Walt pulled his hand away from the burner. The sound pitched up, increasing in volume by the moment. Slowly, the balloon began to sink. The noise of the jet leveled off, fading. Just as Walt's hopes began to rise, it grew louder again.
He reached for his parachute. "Get your chute on."
"Do they know we're here?"
"I don't know."
She grabbed her parachute, buckling it around her waist. "If they launch a missile at us in this fog, we won't even see it before it hits us."
"Raina's had more than enough time to attack the airport. The Swimmers are probably responding to that."
"What happens if they're coming for us instead?"
"Then we jump."
"Both of us?"
"Of course."
The engines faded again, but it wasn't long before they were ramping back up. The noise zipped above and behind them.
"It's circling around," he said. "It just passed through where we were a minute before."
"It's searching for us. What are the chances it doesn't find us?"
"The clouds might throw it off. It might be better to stick with this no matter how small the odds."
Carrie pocketed the compass. The whine blared deafeningly loud, as if the jet were right on top of them. Light flashed from the clouds.
"That's it," Carrie said. "We're jumping."
Walt swore. He moved to the door in the side of the wicker basket, unlatching it and swinging it open. "When we hit the water, don't try to find each other. Swim straight to shore and meet up at the house."

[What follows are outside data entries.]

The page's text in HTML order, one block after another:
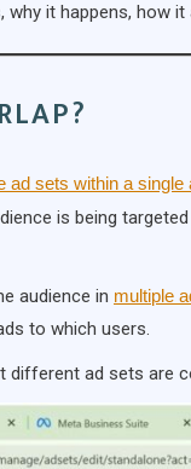
it happens, how
ad sets within a single
is being
audience in multiple
to which users.
different ad sets are
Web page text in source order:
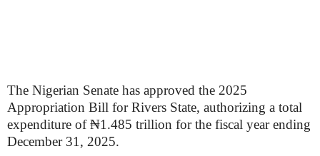
The Nigerian Senate has approved the 2025
Appropriation Bill for Rivers State, authorizing a total
expenditure of ₦1.485 trillion for the fiscal year ending
December 31, 2025.
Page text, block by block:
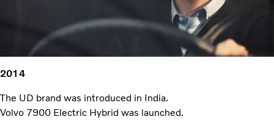
2014
The UD brand was introduced in India.
Volvo 7900 Electric Hybrid was launched.
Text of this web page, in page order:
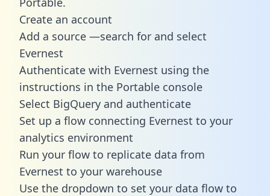
Create an account
Add a source —search for and select
Evernest
Authenticate with Evernest using the
instructions in the Portable console
Select BigQuery and authenticate
Set up a flow connecting Evernest to your
analytics environment
Run your flow to replicate data from
Evernest to your warehouse
Use the dropdown to set your data flow to
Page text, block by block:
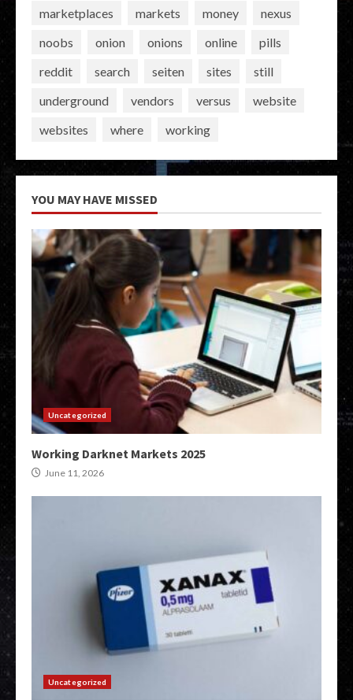
marketplaces
markets money
nexus
noobs
onion onions online
pills
reddit
search seiten sites
still
underground
vendors versus
website
websites
where working
YOU MAY HAVE MISSED
Uncategorized
Working Darknet Markets 2025
June 11, 2026
Uncategorized
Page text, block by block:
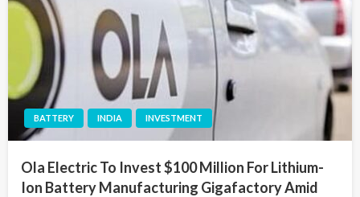
BATTERY INDIA INVESTMENT
Ola Electric To Invest $100 Million For Lithium-
Ion Battery Manufacturing Gigafactory Amid
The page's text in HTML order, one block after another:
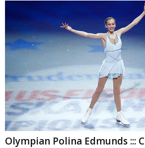
Olympian Polina Edmunds :::
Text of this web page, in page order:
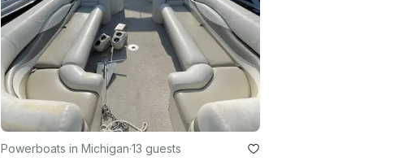
Powerboats in Michigan·13 guests
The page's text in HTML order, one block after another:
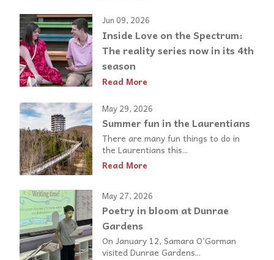
Jun 09, 2026
Inside Love on the Spectrum:
The reality series now in its 4th
season
Read More
May 29, 2026
Summer fun in the Laurentians
There are many fun things to do in
the Laurentians this...
Read More
May 27, 2026
Poetry in bloom at Dunrae
Gardens
On January 12, Samara O’Gorman
visited Dunrae Gardens...
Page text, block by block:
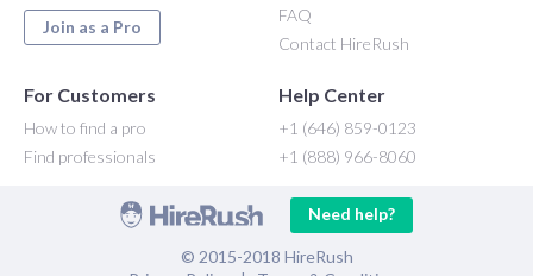
Join as a Pro
FAQ
Contact HireRush
For Customers
How to find a pro
Find professionals
Help Center
+1 (646) 859-0123
+1 (888) 966-8060
Need help?
© 2015-2018 HireRush
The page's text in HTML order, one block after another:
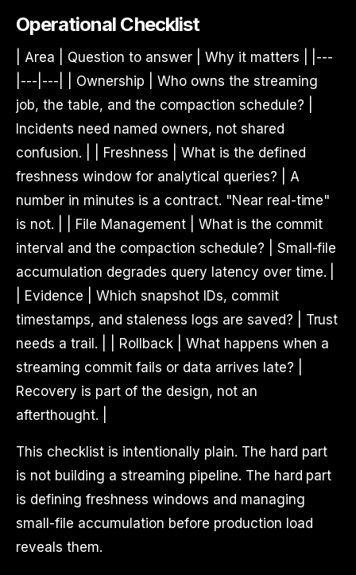
Operational Checklist
| Area | Question to answer | Why it matters | |---
|---|---| | Ownership | Who owns the streaming
job, the table, and the compaction schedule? |
Incidents need named owners, not shared
confusion. | | Freshness | What is the defined
freshness window for analytical queries? | A
number in minutes is a contract. "Near real-time"
is not. | | File Management | What is the commit
interval and the compaction schedule? | Small-file
accumulation degrades query latency over time. |
| Evidence | Which snapshot IDs, commit
timestamps, and staleness logs are saved? | Trust
needs a trail. | | Rollback | What happens when a
streaming commit fails or data arrives late? |
Recovery is part of the design, not an
afterthought. |
This checklist is intentionally plain. The hard part
is not building a streaming pipeline. The hard part
is defining freshness windows and managing
small-file accumulation before production load
reveals them.

Carrie moved toward the edge, gripping either side of the exit. "See you there."
"I love you!" He shoved her out the doorway. As she disappeared into the clouds, he stepped back and slammed the wicker door shut.

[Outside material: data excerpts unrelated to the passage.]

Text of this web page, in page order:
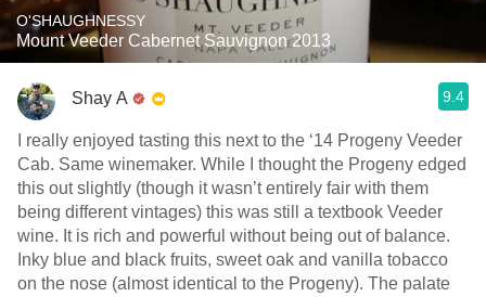
O'SHAUGHNESSY
Mount Veeder Cabernet Sauvignon 2013
Shay A 9.4
I really enjoyed tasting this next to the ‘14 Progeny Veeder
Cab. Same winemaker. While I thought the Progeny edged
this out slightly (though it wasn’t entirely fair with them
being different vintages) this was still a textbook Veeder
wine. It is rich and powerful without being out of balance.
Inky blue and black fruits, sweet oak and vanilla tobacco
on the nose (almost identical to the Progeny). The palate
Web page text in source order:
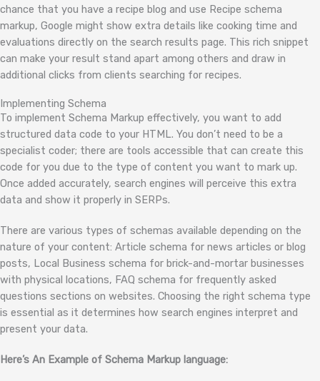
chance that you have a recipe blog and use Recipe schema
markup, Google might show extra details like cooking time and
evaluations directly on the search results page. This rich snippet
can make your result stand apart among others and draw in
additional clicks from clients searching for recipes.
Implementing Schema
To implement Schema Markup effectively, you want to add
structured data code to your HTML. You don’t need to be a
specialist coder; there are tools accessible that can create this
code for you due to the type of content you want to mark up.
Once added accurately, search engines will perceive this extra
data and show it properly in SERPs.
There are various types of schemas available depending on the
nature of your content: Article schema for news articles or blog
posts, Local Business schema for brick-and-mortar businesses
with physical locations, FAQ schema for frequently asked
questions sections on websites. Choosing the right schema type
is essential as it determines how search engines interpret and
present your data.
Here’s An Example of Schema Markup language:
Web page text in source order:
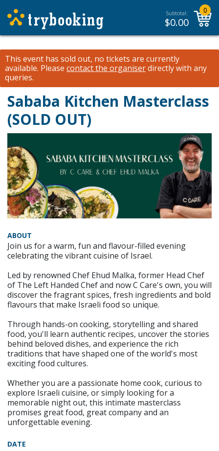
Subtotal:
$0.00
0
This event has sold out, no tickets are currently
available. Please contact the organiserdirectly with any
queries.
Sababa Kitchen Masterclass
(SOLD OUT)
ABOUT
Join us for a warm, fun and flavour-filled evening
celebrating the vibrant cuisine of Israel.
Led by renowned Chef Ehud Malka, former Head Chef
of The Left Handed Chef and now C Care's own, you will
discover the fragrant spices, fresh ingredients and bold
flavours that make Israeli food so unique.
Through hands-on cooking, storytelling and shared
food, you'll learn authentic recipes, uncover the stories
behind beloved dishes, and experience the rich
traditions that have shaped one of the world's most
exciting food cultures.
Whether you are a passionate home cook, curious to
explore Israeli cuisine, or simply looking for a
memorable night out, this intimate masterclass
promises great food, great company and an
unforgettable evening.
DATE

His heart thundered. He laughed mirthlessly. If he made it out of this alive, she was never going to forgive him. But he still had a shot to take down the ship. If he didn't follow it through to the end, it would mean the end of everything.
The scream of the engines dopplered away. He held perfectly still, as if that would help him hide. The clouds thinned again. Before he
could so much as decide to reach for the burner, they vanished into wisps.
The mothership hung three miles away, less than two thousand feet beneath him. He let himself drift, gauging his rate of descent. The winds bore him closer. If anything, he'd come in too low, but if so, he could give himself a boost before the end.
The engine returned. First a mewl, then a roar. Walt spun in a circle, picking out the dark wedge skimming the bottom of the charcoal clouds. Heading directly his way. A point of light detached from its belly and leaped forward.
"Aw fuck," he said.
He grabbed the basket's lip and vaulted over the side. Wind tore past his face, stealing the breath from his lungs. The missile lanced toward the balloon and plowed straight into the envelope. Walt curled his body into a ball. A wave of force hammered against him.
Then came the flames.
II:
COLLAPSE
10
Raina jammed the headphones over her ears, grabbing tight to the radio handset. "Walt. This is your commander. Walt!"
Across the darkness, the uniformed aliens herded their captives into the tall orange boxes. The radio stayed as silent as the clouds.
"Walt, there has been a revelation. You will speak to me!" Handset clenched in her fist, she turned on the radio's operator. "Is this thing working?"
The girl's expression flickered. She bent over the device, touching its lights and dials. "Everything is functional on our end. But his may not be working. Or he might have turned it off."
"What kind of fool would turn off his radio at a time like this?"
"I'll keep trying for you. If I reach him, and you're busy, what should I tell him?"
Raina tore the headphones from her ears. "That we were wrong. We're not at war. But if he doesn't stop the mission, we will be."
The girl nodded and withdrew.
Mauser pinched the bridge of his nose. "We have a decision to make. Bryson's set to hit the terminal in less than half an hour."
"But do we still wish to attack?"
"That's the question, isn't it? If the new arrivals are arresting the original invaders, they might actually be on our side. Neutral, at any rate. But I imagine an all-out assault could degrade our relations significantly."